DATASET CONTENT:
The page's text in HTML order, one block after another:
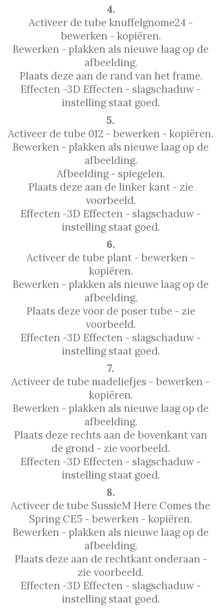
4.
Activeer de tube knuffelgnome24 -
bewerken - kopiëren.
Bewerken - plakken als nieuwe laag op de
afbeelding.
Plaats deze aan de rand van het frame.
Effecten -3D Effecten - slagschaduw -
instelling staat goed.
5.
Activeer de tube 012 - bewerken - kopiëren.
Bewerken - plakken als nieuwe laag op de
afbeelding.
Afbeelding - spiegelen.
Plaats deze aan de linker kant - zie
voorbeeld.
Effecten -3D Effecten - slagschaduw -
instelling staat goed.
6.
Activeer de tube plant - bewerken -
kopiëren.
Bewerken - plakken als nieuwe laag op de
afbeelding.
Plaats deze voor de poser tube - zie
voorbeeld.
Effecten -3D Effecten - slagschaduw -
instelling staat goed.
7.
Activeer de tube madeliefjes - bewerken -
kopiëren.
Bewerken - plakken als nieuwe laag op de
afbeelding.
Plaats deze rechts aan de bovenkant van
de grond - zie voorbeeld.
Effecten -3D Effecten - slagschaduw -
instelling staat goed.
8.
Activeer de tube SussieM Here Comes the
Spring CE5 - bewerken - kopiëren.
Bewerken - plakken als nieuwe laag op de
afbeelding.
Plaats deze aan de rechtkant onderaan -
zie voorbeeld.
Effecten -3D Effecten - slagschaduw -
instelling staat goed.
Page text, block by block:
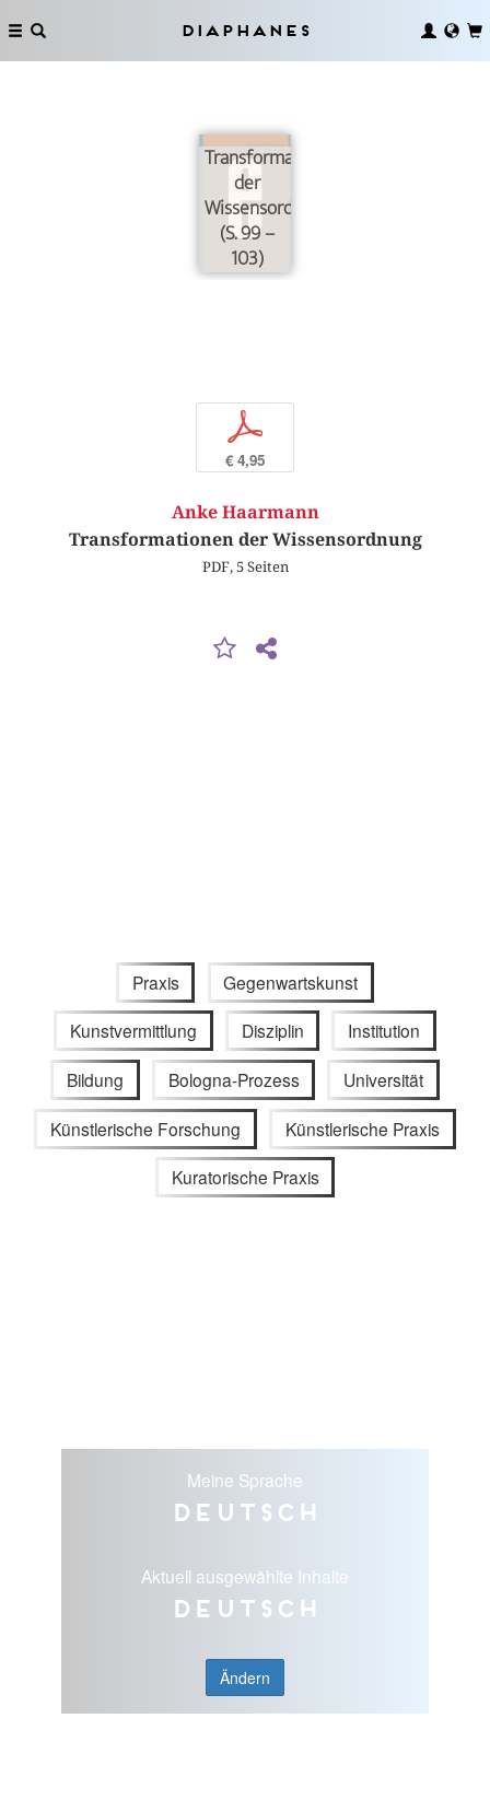
Diaphanes
Transformationen
der
Wissensordnung
(S. 99 –
103)
p
€ 4,95
Anke Haarmann
Transformationen der Wissensordnung
PDF, 5 Seiten
Praxis Gegenwartskunst
Kunstvermittlung Disziplin Institution
Bildung Bologna-Prozess Universität
Künstlerische Forschung Künstlerische Praxis
Kuratorische Praxis
Meine Sprache
Deutsch
Aktuell ausgewählte Inhalte
Deutsch
Ändern
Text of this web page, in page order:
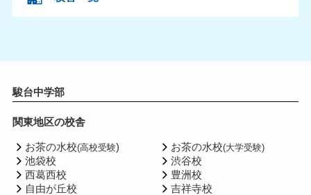
駿台中学部
関東地区の校舎
お茶の水校(高校受験)
池袋校
西葛西校
自由が丘校
お茶の水校(大学受験)
渋谷校
豊洲校
吉祥寺校
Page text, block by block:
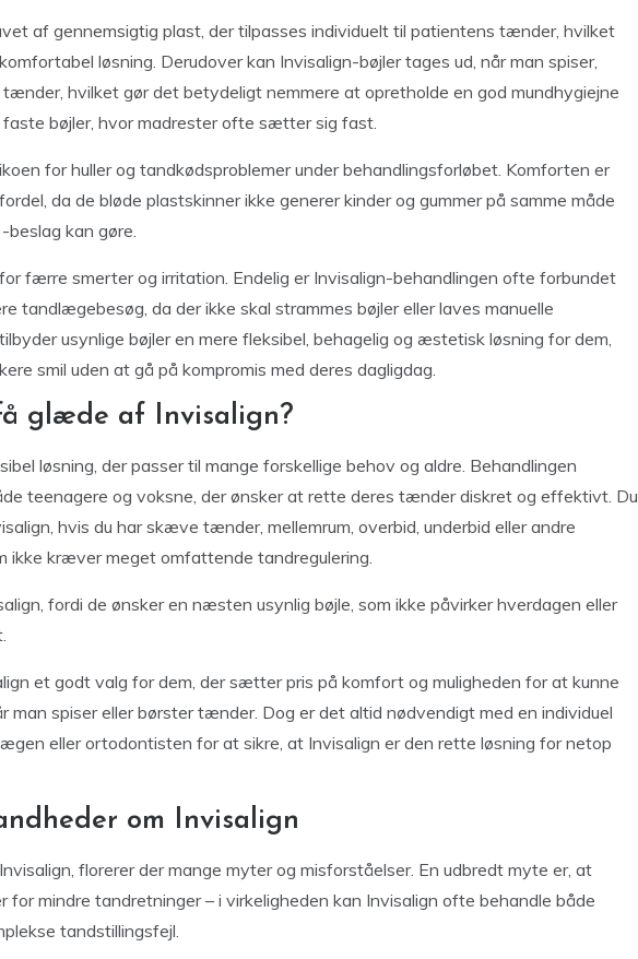
af gennemsigtig plast, der tilpasses individuelt til patientens tænder, hvilket
løsning. Derudover kan Invisalign-bøjler tages ud, når man spiser,
tænder, hvilket gør det betydeligt nemmere at opretholde en god mundhygiejne
faste bøjler, hvor madrester ofte sætter sig fast.
for huller og tandkødsproblemer under behandlingsforløbet. Komforten er
da de bløde plastskinner ikke generer kinder og gummer på samme måde
beslag kan gøre.
færre smerter og irritation. Endelig er Invisalign-behandlingen ofte forbundet
tandlægebesøg, da der ikke skal strammes bøjler eller laves manuelle
usynlige bøjler en mere fleksibel, behagelig og æstetisk løsning for dem,
smil uden at gå på kompromis med deres dagligdag.
glæde af Invisalign?
løsning, der passer til mange forskellige behov og aldre. Behandlingen
teenagere og voksne, der ønsker at rette deres tænder diskret og effektivt. Du
hvis du har skæve tænder, mellemrum, overbid, underbid eller andre
ikke kræver meget omfattende tandregulering.
fordi de ønsker en næsten usynlig bøjle, som ikke påvirker hverdagen eller
et godt valg for dem, der sætter pris på komfort og muligheden for at kunne
man spiser eller børster tænder. Dog er det altid nødvendigt med en individuel
eller ortodontisten for at sikre, at Invisalign er den rette løsning for netop
om Invisalign
florerer der mange myter og misforståelser. En udbredt myte er, at
for mindre tandretninger – i virkeligheden kan Invisalign ofte behandle både
tandstillingsfejl.

TO DO: The pictures stay out; copy the rest of the data word for word.

SOLVED EXERCISE:
The page's text in HTML order, one block after another:
4.
Activeer de tube knuffelgnome24 -
bewerken - kopiëren.
Bewerken - plakken als nieuwe laag op de
afbeelding.
Plaats deze aan de rand van het frame.
Effecten -3D Effecten - slagschaduw -
instelling staat goed.
5.
Activeer de tube 012 - bewerken - kopiëren.
Bewerken - plakken als nieuwe laag op de
afbeelding.
Afbeelding - spiegelen.
Plaats deze aan de linker kant - zie
voorbeeld.
Effecten -3D Effecten - slagschaduw -
instelling staat goed.
6.
Activeer de tube plant - bewerken -
kopiëren.
Bewerken - plakken als nieuwe laag op de
afbeelding.
Plaats deze voor de poser tube - zie
voorbeeld.
Effecten -3D Effecten - slagschaduw -
instelling staat goed.
7.
Activeer de tube madeliefjes - bewerken -
kopiëren.
Bewerken - plakken als nieuwe laag op de
afbeelding.
Plaats deze rechts aan de bovenkant van
de grond - zie voorbeeld.
Effecten -3D Effecten - slagschaduw -
instelling staat goed.
8.
Activeer de tube SussieM Here Comes the
Spring CE5 - bewerken - kopiëren.
Bewerken - plakken als nieuwe laag op de
afbeelding.
Plaats deze aan de rechtkant onderaan -
zie voorbeeld.
Effecten -3D Effecten - slagschaduw -
instelling staat goed.
Page text, block by block:
Diaphanes
Transformationen
der
Wissensordnung
(S. 99 –
103)
p
€ 4,95
Anke Haarmann
Transformationen der Wissensordnung
PDF, 5 Seiten
Praxis Gegenwartskunst
Kunstvermittlung Disziplin Institution
Bildung Bologna-Prozess Universität
Künstlerische Forschung Künstlerische Praxis
Kuratorische Praxis
Meine Sprache
Deutsch
Aktuell ausgewählte Inhalte
Deutsch
Ändern
Text of this web page, in page order:
駿台中学部
関東地区の校舎
お茶の水校(高校受験)
池袋校
西葛西校
自由が丘校
お茶の水校(大学受験)
渋谷校
豊洲校
吉祥寺校
Page text, block by block:
af gennemsigtig plast, der tilpasses individuelt til patientens tænder, hvilket
løsning. Derudover kan Invisalign-bøjler tages ud, når man spiser,
tænder, hvilket gør det betydeligt nemmere at opretholde en god mundhygiejne
faste bøjler, hvor madrester ofte sætter sig fast.
for huller og tandkødsproblemer under behandlingsforløbet. Komforten er
da de bløde plastskinner ikke generer kinder og gummer på samme måde
beslag kan gøre.
færre smerter og irritation. Endelig er Invisalign-behandlingen ofte forbundet
tandlægebesøg, da der ikke skal strammes bøjler eller laves manuelle
usynlige bøjler en mere fleksibel, behagelig og æstetisk løsning for dem,
smil uden at gå på kompromis med deres dagligdag.
glæde af Invisalign?
løsning, der passer til mange forskellige behov og aldre. Behandlingen
teenagere og voksne, der ønsker at rette deres tænder diskret og effektivt. Du
hvis du har skæve tænder, mellemrum, overbid, underbid eller andre
ikke kræver meget omfattende tandregulering.
fordi de ønsker en næsten usynlig bøjle, som ikke påvirker hverdagen eller
et godt valg for dem, der sætter pris på komfort og muligheden for at kunne
man spiser eller børster tænder. Dog er det altid nødvendigt med en individuel
eller ortodontisten for at sikre, at Invisalign er den rette løsning for netop
om Invisalign
florerer der mange myter og misforståelser. En udbredt myte er, at
for mindre tandretninger – i virkeligheden kan Invisalign ofte behandle både
tandstillingsfejl.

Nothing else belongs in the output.